• MATERIAL FOR THIS EXERCISE:
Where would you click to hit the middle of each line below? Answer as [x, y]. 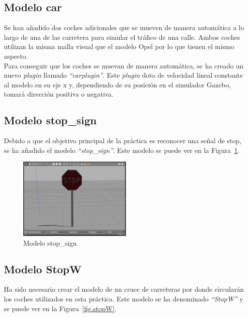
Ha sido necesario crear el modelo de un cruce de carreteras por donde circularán [124, 289]
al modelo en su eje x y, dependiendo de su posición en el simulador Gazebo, [117, 84]
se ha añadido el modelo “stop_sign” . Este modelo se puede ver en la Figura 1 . [122, 150]
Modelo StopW [43, 269]
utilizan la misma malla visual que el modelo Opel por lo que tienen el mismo [119, 46]
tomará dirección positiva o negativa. [59, 94]
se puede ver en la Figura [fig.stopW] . [60, 308]
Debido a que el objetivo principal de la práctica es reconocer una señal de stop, [123, 141]
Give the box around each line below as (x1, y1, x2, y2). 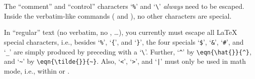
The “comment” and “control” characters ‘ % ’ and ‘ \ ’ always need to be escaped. (4, 1, 245, 11)
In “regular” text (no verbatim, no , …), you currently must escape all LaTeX (4, 27, 237, 37)
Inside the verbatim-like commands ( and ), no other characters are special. (4, 10, 232, 21)
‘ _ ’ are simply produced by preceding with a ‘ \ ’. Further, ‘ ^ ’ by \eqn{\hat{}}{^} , (4, 46, 252, 56)
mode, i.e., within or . (4, 65, 70, 76)
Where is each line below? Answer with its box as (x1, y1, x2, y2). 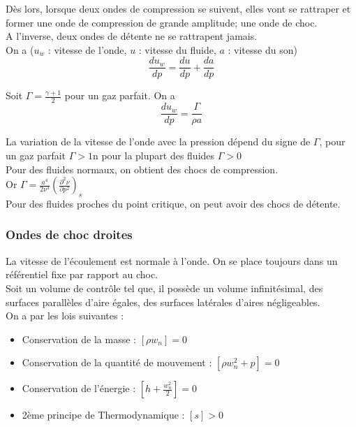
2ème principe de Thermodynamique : (22, 407, 185, 422)
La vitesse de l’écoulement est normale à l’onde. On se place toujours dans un (6, 253, 338, 268)
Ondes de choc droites (6, 226, 133, 243)
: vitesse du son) (228, 42, 297, 57)
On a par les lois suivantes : (6, 308, 124, 323)
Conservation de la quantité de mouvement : (22, 355, 212, 370)
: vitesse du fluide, (138, 42, 216, 57)
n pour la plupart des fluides (92, 147, 215, 162)
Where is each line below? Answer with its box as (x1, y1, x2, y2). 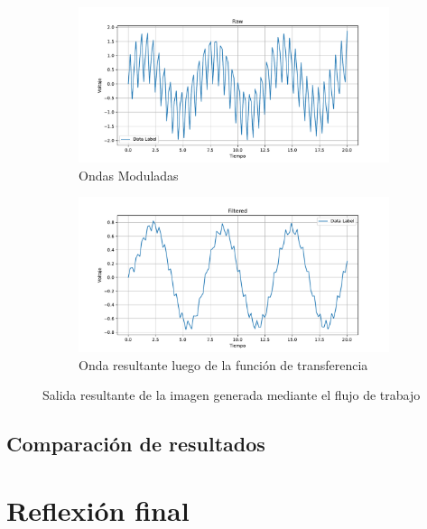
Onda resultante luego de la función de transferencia (79, 355, 368, 374)
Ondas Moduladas (79, 165, 179, 184)
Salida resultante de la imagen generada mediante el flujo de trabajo (42, 385, 421, 404)
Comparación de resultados (6, 430, 265, 458)
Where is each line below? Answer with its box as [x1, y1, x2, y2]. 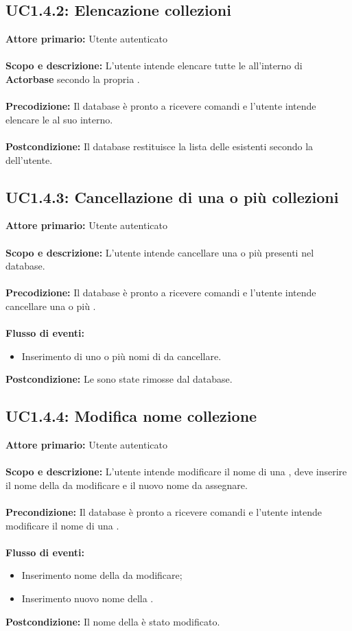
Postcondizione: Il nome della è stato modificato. [5, 614, 220, 628]
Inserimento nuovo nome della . [21, 591, 154, 606]
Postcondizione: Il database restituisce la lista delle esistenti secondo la [5, 139, 314, 153]
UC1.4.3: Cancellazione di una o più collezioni [5, 186, 339, 207]
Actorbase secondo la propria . [5, 71, 140, 86]
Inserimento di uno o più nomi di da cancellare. [21, 348, 222, 363]
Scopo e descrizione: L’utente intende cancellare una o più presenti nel [5, 245, 314, 259]
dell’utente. [5, 152, 53, 167]
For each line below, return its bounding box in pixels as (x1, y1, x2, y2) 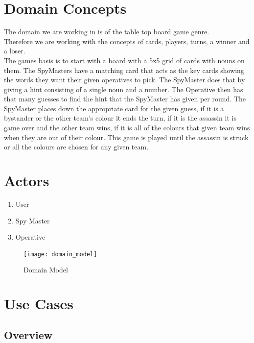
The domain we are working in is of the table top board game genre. (4, 26, 209, 37)
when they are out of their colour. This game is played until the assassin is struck (4, 132, 249, 142)
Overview (4, 327, 53, 342)
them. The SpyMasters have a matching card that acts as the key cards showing (4, 65, 244, 75)
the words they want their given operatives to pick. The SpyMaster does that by (4, 74, 245, 85)
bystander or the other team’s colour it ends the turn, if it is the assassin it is (4, 113, 236, 123)
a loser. (4, 46, 25, 56)
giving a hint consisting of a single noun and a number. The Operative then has (4, 84, 243, 94)
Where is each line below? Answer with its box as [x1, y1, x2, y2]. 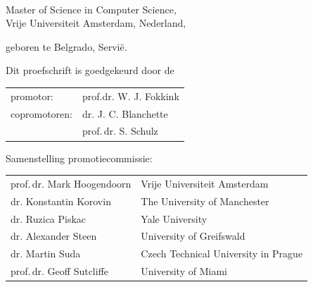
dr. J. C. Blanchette [82, 106, 168, 121]
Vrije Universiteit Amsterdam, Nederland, [6, 16, 186, 30]
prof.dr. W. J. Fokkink [82, 88, 179, 103]
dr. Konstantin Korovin [11, 193, 111, 208]
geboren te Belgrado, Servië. [6, 39, 127, 54]
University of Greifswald [141, 228, 245, 243]
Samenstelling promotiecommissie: [6, 150, 153, 165]
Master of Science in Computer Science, [6, 1, 177, 16]
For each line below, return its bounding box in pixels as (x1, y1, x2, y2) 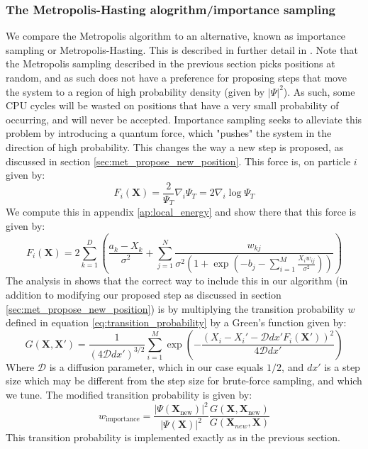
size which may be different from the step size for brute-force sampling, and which (6, 373, 362, 388)
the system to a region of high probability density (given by (6, 84, 265, 99)
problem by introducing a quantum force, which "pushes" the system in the (6, 126, 332, 140)
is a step (324, 359, 360, 374)
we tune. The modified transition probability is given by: (6, 387, 252, 401)
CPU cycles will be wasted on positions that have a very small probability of (6, 98, 339, 113)
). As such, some (283, 84, 355, 99)
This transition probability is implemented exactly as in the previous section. (6, 430, 340, 445)
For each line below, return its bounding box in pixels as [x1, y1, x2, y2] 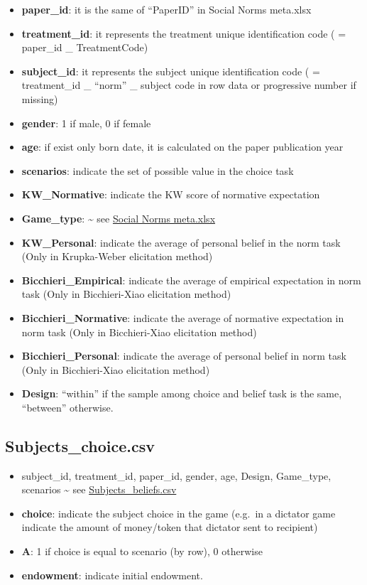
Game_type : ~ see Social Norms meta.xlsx [21, 210, 216, 225]
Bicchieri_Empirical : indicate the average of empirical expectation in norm [21, 272, 361, 287]
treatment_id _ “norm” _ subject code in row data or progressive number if [21, 77, 356, 92]
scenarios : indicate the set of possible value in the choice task [21, 163, 294, 178]
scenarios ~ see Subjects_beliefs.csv [21, 482, 177, 497]
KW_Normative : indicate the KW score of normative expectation [21, 187, 320, 202]
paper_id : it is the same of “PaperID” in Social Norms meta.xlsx [21, 2, 312, 16]
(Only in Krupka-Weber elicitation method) [21, 249, 213, 264]
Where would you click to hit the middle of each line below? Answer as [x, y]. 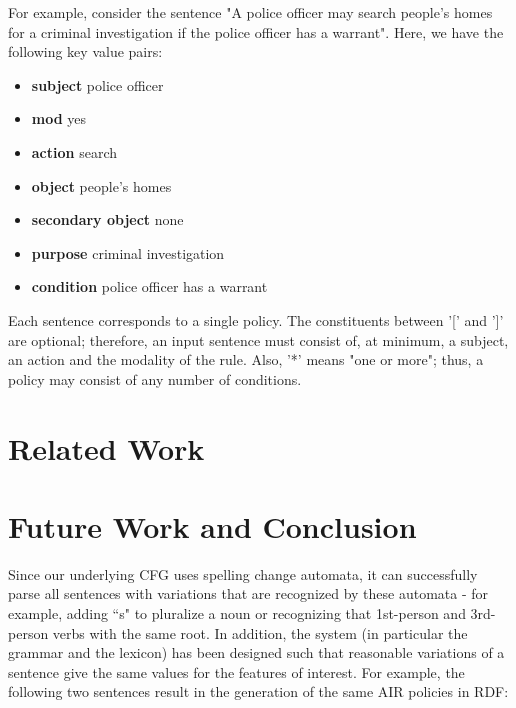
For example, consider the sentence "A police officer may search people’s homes [250, 12]
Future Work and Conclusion [212, 525]
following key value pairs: [85, 51]
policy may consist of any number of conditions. [155, 378]
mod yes [59, 118]
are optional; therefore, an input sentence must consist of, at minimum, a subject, [258, 339]
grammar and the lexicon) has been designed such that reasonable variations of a [256, 652]
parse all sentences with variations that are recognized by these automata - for [248, 593]
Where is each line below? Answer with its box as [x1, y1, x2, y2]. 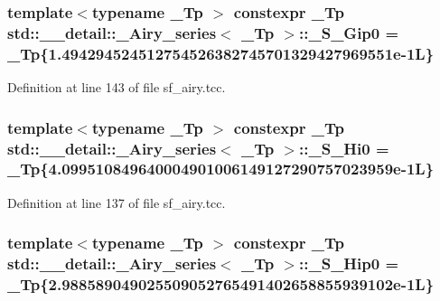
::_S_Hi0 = [299, 136, 389, 159]
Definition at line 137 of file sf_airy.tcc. [7, 193, 226, 212]
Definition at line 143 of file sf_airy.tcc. [7, 78, 226, 97]
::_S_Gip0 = [299, 21, 399, 43]
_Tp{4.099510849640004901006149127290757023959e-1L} [7, 157, 435, 180]
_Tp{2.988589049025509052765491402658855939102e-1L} [7, 273, 435, 296]
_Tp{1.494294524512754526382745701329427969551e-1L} [7, 42, 435, 64]
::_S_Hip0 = [299, 252, 399, 275]
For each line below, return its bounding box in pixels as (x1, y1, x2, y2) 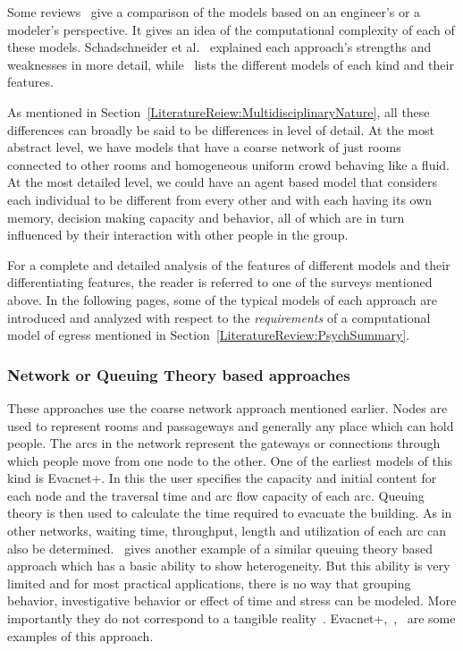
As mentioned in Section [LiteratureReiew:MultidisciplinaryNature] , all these (7, 102, 430, 121)
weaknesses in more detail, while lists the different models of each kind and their (7, 55, 454, 73)
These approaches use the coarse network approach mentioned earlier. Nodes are (7, 398, 448, 417)
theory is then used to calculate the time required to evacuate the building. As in (7, 503, 452, 522)
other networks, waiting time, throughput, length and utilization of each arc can (7, 521, 447, 540)
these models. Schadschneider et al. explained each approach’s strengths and (7, 38, 432, 56)
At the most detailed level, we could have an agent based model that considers (7, 173, 437, 191)
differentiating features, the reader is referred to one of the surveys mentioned (7, 273, 433, 292)
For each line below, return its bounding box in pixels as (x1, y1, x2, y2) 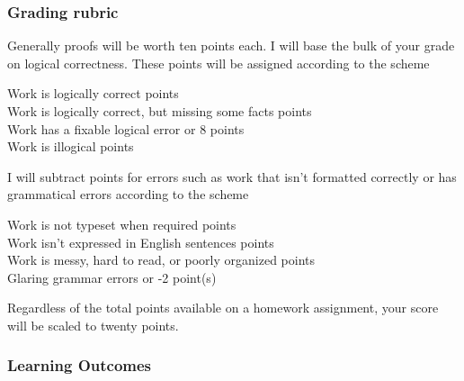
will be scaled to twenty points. (7, 315, 179, 334)
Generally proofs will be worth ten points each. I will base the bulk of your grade (7, 36, 455, 55)
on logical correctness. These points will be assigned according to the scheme (7, 53, 430, 72)
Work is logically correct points (7, 84, 179, 103)
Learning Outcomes (7, 354, 152, 376)
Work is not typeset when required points (7, 214, 236, 233)
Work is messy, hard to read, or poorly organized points (7, 250, 316, 269)
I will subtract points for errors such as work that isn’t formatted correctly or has (7, 167, 457, 186)
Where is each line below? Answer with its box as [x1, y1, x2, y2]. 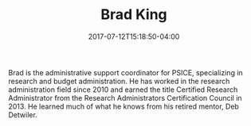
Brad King [100, 6, 167, 24]
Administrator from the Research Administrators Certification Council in [8, 93, 242, 102]
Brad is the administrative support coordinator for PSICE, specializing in [8, 67, 243, 77]
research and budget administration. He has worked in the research [8, 76, 230, 86]
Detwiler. [8, 109, 37, 120]
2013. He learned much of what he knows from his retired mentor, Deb [8, 101, 239, 111]
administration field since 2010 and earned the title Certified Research [8, 85, 238, 94]
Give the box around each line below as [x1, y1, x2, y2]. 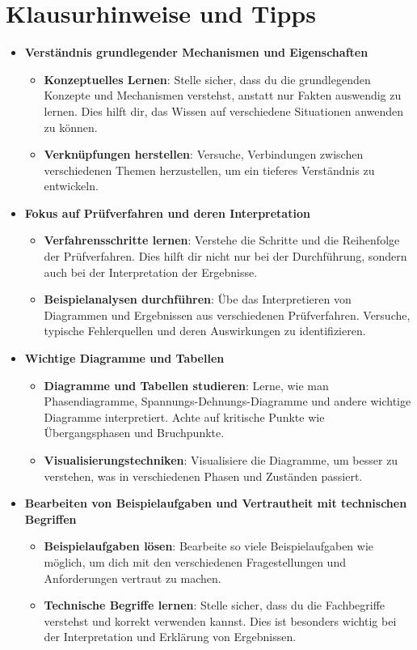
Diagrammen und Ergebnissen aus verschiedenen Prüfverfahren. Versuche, [44, 306, 411, 323]
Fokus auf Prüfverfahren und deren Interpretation [24, 204, 310, 221]
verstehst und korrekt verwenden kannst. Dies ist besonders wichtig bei [44, 612, 397, 629]
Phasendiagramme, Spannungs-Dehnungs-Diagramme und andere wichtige [44, 393, 411, 410]
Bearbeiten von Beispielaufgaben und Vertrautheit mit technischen [24, 495, 407, 512]
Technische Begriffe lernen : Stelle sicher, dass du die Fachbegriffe [44, 597, 385, 614]
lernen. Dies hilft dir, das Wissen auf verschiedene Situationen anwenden [44, 102, 404, 119]
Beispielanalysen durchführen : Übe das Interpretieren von [44, 291, 352, 308]
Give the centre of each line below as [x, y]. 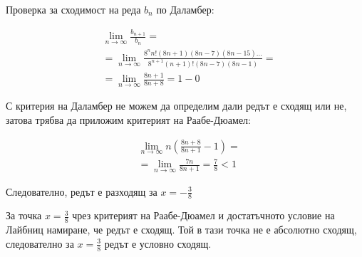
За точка [24, 215]
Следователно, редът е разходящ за [82, 191]
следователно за [40, 243]
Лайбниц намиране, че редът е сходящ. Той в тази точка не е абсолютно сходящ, [181, 230]
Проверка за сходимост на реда [73, 9]
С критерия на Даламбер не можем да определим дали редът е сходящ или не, [176, 106]
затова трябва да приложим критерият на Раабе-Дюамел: [128, 120]
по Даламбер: [185, 9]
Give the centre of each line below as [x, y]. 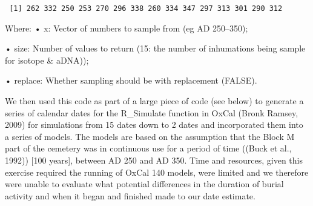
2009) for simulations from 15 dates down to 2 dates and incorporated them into [154, 125]
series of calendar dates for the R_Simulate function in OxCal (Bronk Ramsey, [152, 112]
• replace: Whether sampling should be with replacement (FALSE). [131, 80]
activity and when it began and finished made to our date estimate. [130, 195]
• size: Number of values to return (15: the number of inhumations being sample [155, 48]
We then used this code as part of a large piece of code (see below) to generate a [154, 101]
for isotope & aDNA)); [47, 60]
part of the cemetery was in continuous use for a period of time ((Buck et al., [148, 148]
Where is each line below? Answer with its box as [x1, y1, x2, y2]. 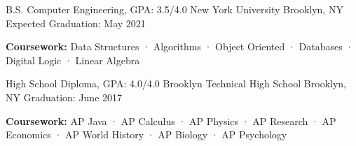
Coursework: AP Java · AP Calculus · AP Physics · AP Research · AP [6, 113, 336, 128]
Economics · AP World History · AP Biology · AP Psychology [6, 127, 287, 142]
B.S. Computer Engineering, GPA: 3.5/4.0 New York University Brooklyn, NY [6, 2, 343, 16]
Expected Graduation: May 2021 [6, 15, 146, 30]
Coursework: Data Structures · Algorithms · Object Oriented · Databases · [6, 39, 354, 54]
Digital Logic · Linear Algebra [6, 52, 140, 67]
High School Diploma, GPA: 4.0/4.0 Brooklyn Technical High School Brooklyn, [6, 76, 347, 91]
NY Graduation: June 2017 [6, 89, 123, 104]
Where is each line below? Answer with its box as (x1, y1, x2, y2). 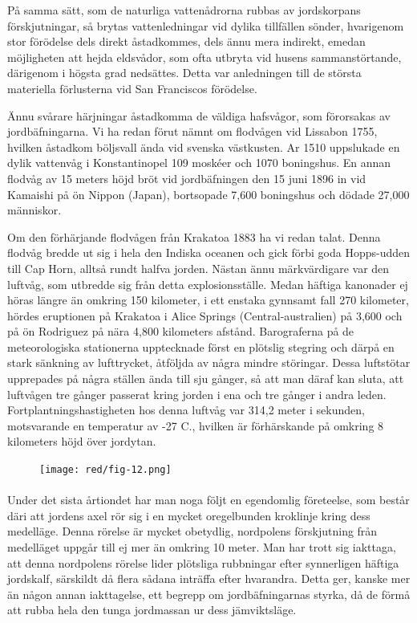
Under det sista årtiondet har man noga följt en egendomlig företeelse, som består (7, 491, 410, 508)
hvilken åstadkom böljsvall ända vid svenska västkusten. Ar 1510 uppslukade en (7, 138, 400, 155)
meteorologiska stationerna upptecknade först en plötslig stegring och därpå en (7, 338, 395, 355)
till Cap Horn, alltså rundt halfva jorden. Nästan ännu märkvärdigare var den (7, 259, 390, 276)
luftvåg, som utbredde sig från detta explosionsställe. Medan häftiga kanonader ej (7, 275, 408, 292)
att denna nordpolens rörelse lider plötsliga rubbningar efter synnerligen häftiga (7, 554, 399, 571)
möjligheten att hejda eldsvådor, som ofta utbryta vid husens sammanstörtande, (7, 48, 402, 65)
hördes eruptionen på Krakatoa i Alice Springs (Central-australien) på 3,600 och (7, 307, 403, 324)

• EXERCISE PROMPT: Using the entries shown above, reproduce verbatim the lines from the line bearing "dr. J. C. Blanchette [82, 106, 168, 121]" to the line bearing "Samenstelling promotiecommissie: [6, 150, 153, 165]", inclusive.

• RESULT OF THIS TASK:
dr. J. C. Blanchette [82, 106, 168, 121]
Vrije Universiteit Amsterdam, Nederland, [6, 16, 186, 30]
prof.dr. W. J. Fokkink [82, 88, 179, 103]
dr. Konstantin Korovin [11, 193, 111, 208]
geboren te Belgrado, Servië. [6, 39, 127, 54]
University of Greifswald [141, 228, 245, 243]
Samenstelling promotiecommissie: [6, 150, 153, 165]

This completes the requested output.